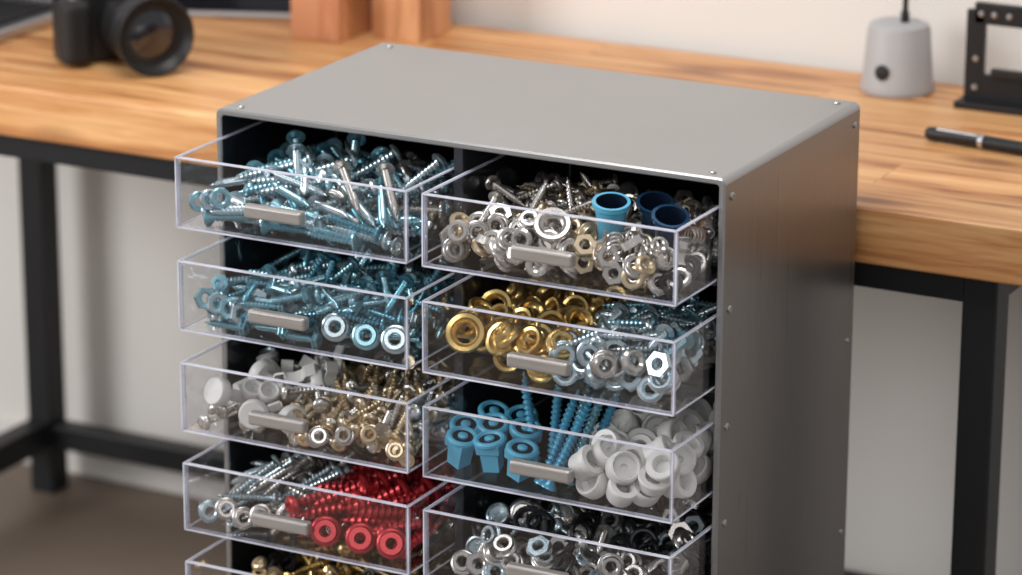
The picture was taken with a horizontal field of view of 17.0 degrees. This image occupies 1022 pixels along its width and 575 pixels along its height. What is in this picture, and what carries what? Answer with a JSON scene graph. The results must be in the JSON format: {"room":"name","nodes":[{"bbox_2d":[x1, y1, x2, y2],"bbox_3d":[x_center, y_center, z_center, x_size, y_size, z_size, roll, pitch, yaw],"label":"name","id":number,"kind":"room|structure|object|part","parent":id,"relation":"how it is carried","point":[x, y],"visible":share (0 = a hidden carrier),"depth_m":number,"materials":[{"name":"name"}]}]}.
{"room":"home workshop","nodes":[
{"label":"home workshop","id":0,"kind":"room"},
{"bbox_2d":[0,463,226,574],"bbox_3d":[-0.960,1.032,1.837,5.400,0.050,5.050,9,19,26],"label":"floor","id":1,"kind":"structure","parent":0,"point":[92,525],"depth_m":4.12,"materials":[{"name":"concrete"}]},
{"bbox_2d":[0,0,1021,574],"bbox_3d":[-0.045,0.041,3.678,1.540,0.751,0.485,9,19,26],"label":"desk","id":2,"kind":"object","parent":1,"relation":"on","point":[935,219],"depth_m":3.54,"materials":[{"name":"brown wood"}]},
{"bbox_2d":[0,0,52,42],"bbox_3d":[-0.684,-0.416,3.856,0.342,0.229,0.288,9,19,26],"label":"laptop","id":3,"kind":"object","parent":2,"relation":"on","point":[17,17],"visible":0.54,"depth_m":3.83,"materials":[{"name":"silver metal"}]},
{"bbox_3d":[-0.632,-0.452,3.949,0.342,0.216,0.064,9,19,26],"label":"lid","id":4,"kind":"part","parent":3,"relation":"part of","materials":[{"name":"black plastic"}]},
{"bbox_3d":[-0.573,-0.032,4.177,0.034,0.589,0.034,9,19,26],"label":"leg","id":5,"kind":"part","parent":2,"relation":"part of","materials":[{"name":"black metal"}]},
{"bbox_2d":[52,0,193,76],"bbox_3d":[-0.409,-0.288,3.652,0.136,0.104,0.130,-9,19,-26],"label":"camera","id":6,"kind":"object","parent":2,"relation":"on","point":[153,38],"visible":1,"depth_m":3.62,"materials":[{"name":"black plastic"}]},
{"bbox_3d":[-0.376,-0.266,3.610,0.053,0.053,0.005,-9,19,-26],"label":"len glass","id":7,"kind":"part","parent":6,"relation":"part of","materials":[{"name":"black glass"}]},
{"bbox_2d":[176,0,290,18],"bbox_3d":[-0.318,-0.364,3.886,0.156,0.113,0.036,2,17,6],"label":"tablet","id":8,"kind":"object","parent":2,"relation":"on","point":[213,8],"visible":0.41,"depth_m":3.88,"materials":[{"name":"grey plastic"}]},
{"bbox_3d":[-0.318,-0.364,3.886,0.156,0.112,0.034,2,17,6],"label":"casing","id":9,"kind":"part","parent":8,"relation":"part of","materials":[{"name":"grey plastic"}]},
{"bbox_2d":[291,0,371,42],"bbox_3d":[-0.199,-0.344,3.796,0.063,0.130,0.072,9,19,26],"label":"wooden box","id":10,"kind":"object","parent":2,"relation":"on","point":[337,21],"visible":1,"depth_m":3.78,"materials":[{"name":"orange wood"}]},
{"bbox_2d":[372,0,450,42],"bbox_3d":[-0.110,-0.353,3.791,0.060,0.150,0.072,9,19,26],"label":"wooden box","id":11,"kind":"object","parent":2,"relation":"on","point":[413,21],"visible":1,"depth_m":3.78,"materials":[{"name":"brown wood"}]},
{"bbox_2d":[860,0,933,98],"bbox_3d":[0.408,-0.382,3.518,0.112,0.370,0.112,9,19,26],"label":"desk lamp","id":12,"kind":"object","parent":2,"relation":"on","point":[897,64],"visible":1,"depth_m":3.54,"materials":[{"name":"grey plastic"}]},
{"bbox_2d":[875,65,889,80],"bbox_3d":[0.383,-0.222,3.540,0.016,0.016,0.006,11,20,31],"label":"switch","id":13,"kind":"object","parent":12,"relation":"attached to","point":[882,72],"depth_m":3.54,"materials":[{"name":"black plastic"}]},
{"bbox_3d":[0.408,-0.411,3.509,0.009,0.288,0.009,9,19,26],"label":"stem","id":14,"kind":"part","parent":12,"relation":"part of","materials":[{"name":"black metal"}]},
{"bbox_2d":[925,127,1021,154],"bbox_3d":[0.472,-0.140,3.341,0.150,0.015,0.015,12,21,33],"label":"pen","id":15,"kind":"object","parent":2,"relation":"on","point":[980,141],"visible":1,"depth_m":3.35,"materials":[{"name":"black plastic"}]},
{"bbox_3d":[0.475,-0.235,3.503,0.020,0.100,0.008,9,19,26],"label":"post","id":16,"kind":"part","parent":2,"relation":"part of","materials":[{"name":"black metal"}]},
{"bbox_3d":[0.436,0.267,3.233,0.034,0.589,0.034,9,19,26],"label":"leg","id":17,"kind":"part","parent":2,"relation":"part of","materials":[{"name":"black metal"}]},
{"bbox_3d":[0.526,-0.232,3.479,0.141,0.108,0.048,9,19,26],"label":"metal bracket","id":18,"kind":"part","parent":2,"relation":"part of","materials":[{"name":"black metal"}]},
{"bbox_3d":[0.526,-0.214,3.475,0.082,0.008,0.008,9,19,26],"label":"slide rail","id":19,"kind":"part","parent":2,"relation":"part of","materials":[{"name":"black plastic"}]},
{"bbox_2d":[174,42,859,574],"bbox_3d":[0.005,0.205,3.152,0.502,0.752,0.384,9,19,26],"label":"base cabinet","id":20,"kind":"object","parent":1,"relation":"on","point":[780,170],"visible":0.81,"depth_m":3.05,"materials":[{"name":"metal"}]},
{"bbox_3d":[-0.204,-0.063,2.964,0.058,0.012,0.010,9,19,26],"label":"drawer handle","id":21,"kind":"part","parent":20,"relation":"part of","materials":[{"name":"metal"}]},
{"bbox_3d":[-0.205,0.118,3.020,0.058,0.012,0.010,9,19,26],"label":"drawer handle","id":22,"kind":"part","parent":20,"relation":"part of","materials":[{"name":"metal"}]},
{"bbox_3d":[-0.203,0.028,2.991,0.058,0.012,0.010,9,19,26],"label":"drawer handle","id":23,"kind":"part","parent":20,"relation":"part of","materials":[{"name":"metal"}]},
{"bbox_2d":[204,345,359,434],"bbox_3d":[-0.206,0.088,3.099,0.115,0.062,0.123,9,19,26],"label":"caps","id":24,"kind":"object","parent":20,"relation":"in","point":[253,393],"visible":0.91,"depth_m":3.08,"materials":[{"name":"white plastic"}]},
{"bbox_3d":[-0.203,0.210,3.048,0.058,0.012,0.010,9,19,26],"label":"drawer handle","id":25,"kind":"part","parent":20,"relation":"part of","materials":[{"name":"metal"}]},
{"bbox_2d":[198,440,385,534],"bbox_3d":[-0.175,0.174,3.153,0.143,0.065,0.201,10,20,29],"label":"screws","id":26,"kind":"object","parent":20,"relation":"in","point":[298,468],"visible":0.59,"depth_m":3.12,"materials":[{"name":"silver metal"}]},
{"bbox_3d":[-0.127,-0.103,3.079,0.234,0.065,0.277,9,19,26],"label":"drawer","id":27,"kind":"part","parent":20,"relation":"part of","materials":[{"name":"clear plastic"}]},
{"bbox_3d":[-0.128,-0.013,3.108,0.234,0.065,0.277,9,19,26],"label":"drawer","id":28,"kind":"part","parent":20,"relation":"part of","materials":[{"name":"clear plastic"}]},
{"bbox_3d":[-0.128,0.078,3.136,0.234,0.065,0.277,9,19,26],"label":"drawer","id":29,"kind":"part","parent":20,"relation":"part of","materials":[{"name":"clear plastic"}]},
{"bbox_3d":[-0.128,0.169,3.164,0.234,0.065,0.277,9,19,26],"label":"drawer","id":30,"kind":"part","parent":20,"relation":"part of","materials":[{"name":"clear plastic"}]},
{"bbox_3d":[-0.128,0.260,3.193,0.234,0.065,0.277,9,19,26],"label":"drawer","id":31,"kind":"part","parent":20,"relation":"part of","materials":[{"name":"clear plastic"}]},
{"bbox_2d":[189,129,453,255],"bbox_3d":[-0.144,-0.097,3.053,0.222,0.072,0.201,9,19,26],"label":"screws","id":32,"kind":"object","parent":20,"relation":"in","point":[360,214],"visible":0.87,"depth_m":3.01,"materials":[{"name":"metal"}]},
{"bbox_2d":[193,237,453,353],"bbox_3d":[-0.142,-0.004,3.079,0.230,0.071,0.206,9,19,26],"label":"pile","id":33,"kind":"object","parent":20,"relation":"in","point":[379,318],"visible":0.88,"depth_m":3.03,"materials":[{"name":"metal"}]},
{"bbox_2d":[197,351,454,467],"bbox_3d":[-0.143,0.091,3.109,0.231,0.060,0.196,9,19,26],"label":"screws","id":34,"kind":"object","parent":20,"relation":"in","point":[341,419],"visible":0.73,"depth_m":3.04,"materials":[{"name":"metal"}]},
{"bbox_2d":[236,443,454,549],"bbox_3d":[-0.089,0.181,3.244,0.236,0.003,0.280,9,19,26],"label":"drawer","id":35,"kind":"object","parent":20,"relation":"attached to","point":[444,536],"depth_m":3.11,"materials":[{"name":"clear plastic"}]},
{"bbox_2d":[252,531,454,574],"bbox_3d":[-0.146,0.272,3.164,0.228,0.062,0.206,9,19,26],"label":"screws","id":36,"kind":"object","parent":20,"relation":"in","point":[277,562],"visible":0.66,"depth_m":3.19,"materials":[{"name":"gold metal"}]},
{"bbox_2d":[254,137,453,242],"bbox_3d":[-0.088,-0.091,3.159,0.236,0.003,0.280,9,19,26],"label":"drawer","id":37,"kind":"object","parent":20,"relation":"attached to","point":[424,152],"depth_m":3.27,"materials":[{"name":"clear plastic"}]},
{"bbox_2d":[283,337,453,448],"bbox_3d":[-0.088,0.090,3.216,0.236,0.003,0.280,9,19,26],"label":"drawer","id":38,"kind":"object","parent":20,"relation":"attached to","point":[327,345],"depth_m":3.29,"materials":[{"name":"clear plastic"}]},
{"bbox_2d":[284,447,454,558],"bbox_3d":[-0.110,0.186,3.119,0.142,0.062,0.195,9,19,26],"label":"screws","id":39,"kind":"object","parent":20,"relation":"in","point":[378,524],"visible":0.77,"depth_m":3.07,"materials":[{"name":"red plastic"}]},
{"bbox_2d":[289,545,454,567],"bbox_3d":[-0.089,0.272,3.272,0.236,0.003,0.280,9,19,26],"label":"drawer","id":40,"kind":"object","parent":20,"relation":"attached to","point":[426,546],"depth_m":3.29,"materials":[{"name":"clear plastic"}]},
{"bbox_2d":[332,236,453,348],"bbox_3d":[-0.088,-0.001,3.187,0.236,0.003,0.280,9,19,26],"label":"drawer","id":41,"kind":"object","parent":20,"relation":"attached to","point":[413,245],"depth_m":3.28,"materials":[{"name":"clear plastic"}]},
{"bbox_3d":[0.023,0.246,2.934,0.058,0.012,0.010,9,19,26],"label":"drawer handle","id":42,"kind":"part","parent":20,"relation":"part of","materials":[{"name":"metal"}]},
{"bbox_3d":[0.024,0.064,2.877,0.058,0.012,0.010,9,19,26],"label":"drawer handle","id":43,"kind":"part","parent":20,"relation":"part of","materials":[{"name":"metal"}]},
{"bbox_3d":[0.026,0.155,2.904,0.058,0.012,0.010,9,19,26],"label":"drawer handle","id":44,"kind":"part","parent":20,"relation":"part of","materials":[{"name":"metal"}]},
{"bbox_3d":[0.026,-0.026,2.848,0.058,0.012,0.010,9,19,26],"label":"drawer handle","id":45,"kind":"part","parent":20,"relation":"part of","materials":[{"name":"metal"}]},
{"bbox_3d":[0.093,0.205,3.053,0.239,0.065,0.277,9,19,26],"label":"drawer","id":46,"kind":"part","parent":20,"relation":"part of","materials":[{"name":"clear plastic"}]},
{"bbox_3d":[0.094,0.114,3.025,0.239,0.065,0.277,9,19,26],"label":"drawer","id":47,"kind":"part","parent":20,"relation":"part of","materials":[{"name":"clear plastic"}]},
{"bbox_3d":[0.094,0.023,2.996,0.239,0.065,0.277,9,19,26],"label":"drawer","id":48,"kind":"part","parent":20,"relation":"part of","materials":[{"name":"clear plastic"}]},
{"bbox_3d":[0.094,-0.068,2.968,0.239,0.065,0.277,9,19,26],"label":"drawer","id":49,"kind":"part","parent":20,"relation":"part of","materials":[{"name":"clear plastic"}]},
{"bbox_2d":[521,372,619,491],"bbox_3d":[0.041,0.125,2.941,0.089,0.092,0.059,9,19,26],"label":"screws","id":50,"kind":"object","parent":20,"relation":"in","point":[556,439],"visible":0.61,"depth_m":2.94,"materials":[{"name":"blue plastic"}]},
{"bbox_2d":[450,479,711,574],"bbox_3d":[0.079,0.216,3.026,0.230,0.062,0.204,9,19,26],"label":"nuts","id":51,"kind":"object","parent":20,"relation":"in","point":[494,547],"visible":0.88,"depth_m":2.99,"materials":[{"name":"silver metal"}]},
{"bbox_2d":[473,378,714,497],"bbox_3d":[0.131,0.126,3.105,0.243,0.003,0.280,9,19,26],"label":"drawer","id":52,"kind":"object","parent":20,"relation":"attached to","point":[543,403],"depth_m":3.16,"materials":[{"name":"clear plastic"}]},
{"bbox_2d":[469,169,718,285],"bbox_3d":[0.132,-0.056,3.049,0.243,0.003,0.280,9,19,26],"label":"drawer","id":53,"kind":"object","parent":20,"relation":"attached to","point":[670,186],"depth_m":3.16,"materials":[{"name":"clear plastic"}]},
{"bbox_2d":[473,270,716,392],"bbox_3d":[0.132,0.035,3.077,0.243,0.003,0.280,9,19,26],"label":"drawer","id":54,"kind":"object","parent":20,"relation":"attached to","point":[706,381],"depth_m":3.02,"materials":[{"name":"clear plastic"}]},
{"bbox_2d":[516,480,709,571],"bbox_3d":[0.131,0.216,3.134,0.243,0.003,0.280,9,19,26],"label":"drawer","id":55,"kind":"object","parent":20,"relation":"attached to","point":[536,487],"depth_m":3.18,"materials":[{"name":"clear plastic"}]},
{"bbox_2d":[548,286,716,402],"bbox_3d":[0.124,0.041,2.947,0.126,0.062,0.201,10,20,29],"label":"nuts","id":56,"kind":"object","parent":20,"relation":"in","point":[609,361],"visible":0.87,"depth_m":2.89,"materials":[{"name":"silver metal"}]},
{"bbox_2d":[0,0,1021,574],"bbox_3d":[0.230,-0.922,3.580,5.400,2.650,0.070,9,19,26],"label":"wall","id":57,"kind":"structure","parent":0,"point":[121,244],"depth_m":3.80,"materials":[{"name":"paint"}]},
{"bbox_2d":[0,419,224,501],"bbox_3d":[0.206,0.330,3.932,5.400,0.050,0.012,9,19,26],"label":"baseboard","id":58,"kind":"structure","parent":57,"relation":"attached to","point":[78,463],"depth_m":4.26,"materials":[{"name":"paint"}]}
]}

| TRY IT |
The required output is every line above that contains the string "room".

| RESULT OF THIS EXERCISE |
The picture was taken with a horizontal field of view of 17.0 degrees. This image occupies 1022 pixels along its width and 575 pixels along its height. What is in this picture, and what carries what? Answer with a JSON scene graph. The results must be in the JSON format: {"room":"name","nodes":[{"bbox_2d":[x1, y1, x2, y2],"bbox_3d":[x_center, y_center, z_center, x_size, y_size, z_size, roll, pitch, yaw],"label":"name","id":number,"kind":"room|structure|object|part","parent":id,"relation":"how it is carried","point":[x, y],"visible":share (0 = a hidden carrier),"depth_m":number,"materials":[{"name":"name"}]}]}.
{"room":"home workshop","nodes":[
{"label":"home workshop","id":0,"kind":"room"},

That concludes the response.